When you watch some of the goals he’s scored it’s hard not to feel that he is trying to break the ball in two he hits it with so much force.

“Sometimes I say about his power, that his shooting style is actually very similar to him as a player,” explains Barton. “Like everything that he does, it is very powerful, it’s very directed, he will tend to try and rifle it into the top corner rather than, you know, try and be a bit cuter.

“He will always try and rocket it in.

“I think that just epitomises him as a player. He’s big, he’s strong, and he’s powerful. His shooting is exactly like that, and, crucially, it’s gotten better since he moved to Portugal.”

Look, before we get carried away, this is not Erling Haaland 2.0. Nunez still has work to do. Some of the clips you watch will have you screaming at your laptop as he ignores better options to try and keep a dribble going or try and get a shot off.

“Ideally, I think another season in Portugal would do him good to really become the main man at the club and fine-tune his finishing,” says Kundert.

Nunez had a bit of a rough time in the 2020-21 season as he suffered with both injuries and Covid-19. The 2021-22 season has been a fine return to form but there isn’t the biggest body of work for teams who want to sign him.

“There’s quite a big section of the supporters that still aren’t convinced by Nunez,” says Barton. “I’ve seen it from friends who are supporters and on social media as well. I think there’s a feeling that if they can get a lot of money for him they should go for it. They’ve got someone like Goncalo Ramos there, who’s an exciting, young Portuguese forward, current U21 international.”

Barton points out that Nunez’s record in the big games isn’t the best. He hasn’t scored against either Porto or Sporting CP even though he has done very well in Europe.

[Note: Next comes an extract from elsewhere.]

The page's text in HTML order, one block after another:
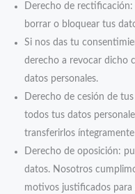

“He often shoots when he should pass and passes when he should shoot. He’s a bit rushed when he gets close to goal,” adds Kundert.

But Kundert does believe that he would be a success in any of the major leagues and the raw talent that is clearly there is absolutely worth taking a gamble on, especially for a club that misses out on Haaland or was never in the discussion.

It seems that it will come down to a straight shoot-out between Barcelona and a bunch of Premier League sides based on current reporting.

West Ham feels like another solid move, the work David Moyes has done with Jarrod Bowen proves he could help polish Nunez’s rough edges. It’s hard to recommend Manchester United as a destination until the new manager is known and Newcastle United feel like at best a sideways move.

Barcelona remain a super intriguing option, particularly because of he might dovetail with someone like Ansu Fati. Plus he could play wider if Xavi wanted to keep using Pierre-Emerick Aubameyang as the central striker. You’d have to wonder whether Barca can justify it financially given he’s still pretty raw but it could be a game-changing signing for the Xavi revolution.

It’s worth pointing out that Nunez was originally targeted by Barcelona while he was with Almeria in Spain’s second division. Uruguay and Barca great Suarez recommended Nunez to the team but they didn’t have the financials to complete the deal. Might history repeat itself

Wherever he goes, he’s going to be fun to watch.

In this writer’s opinion the best move for Nunez would be Arsenal. The Gunners are finally on the right path under Mikel Arteta and they have an extremely exciting young attacking core. They just need a goalscorer. Picturing Nunez alongside Emile Smith Rowe, Bukayo Saka and Gabriel Martinelli is something that should have Arsenal fans licking their lips. One thing that could be really fun to watch is watching Nunez inter-change positions with Martinelli on the left.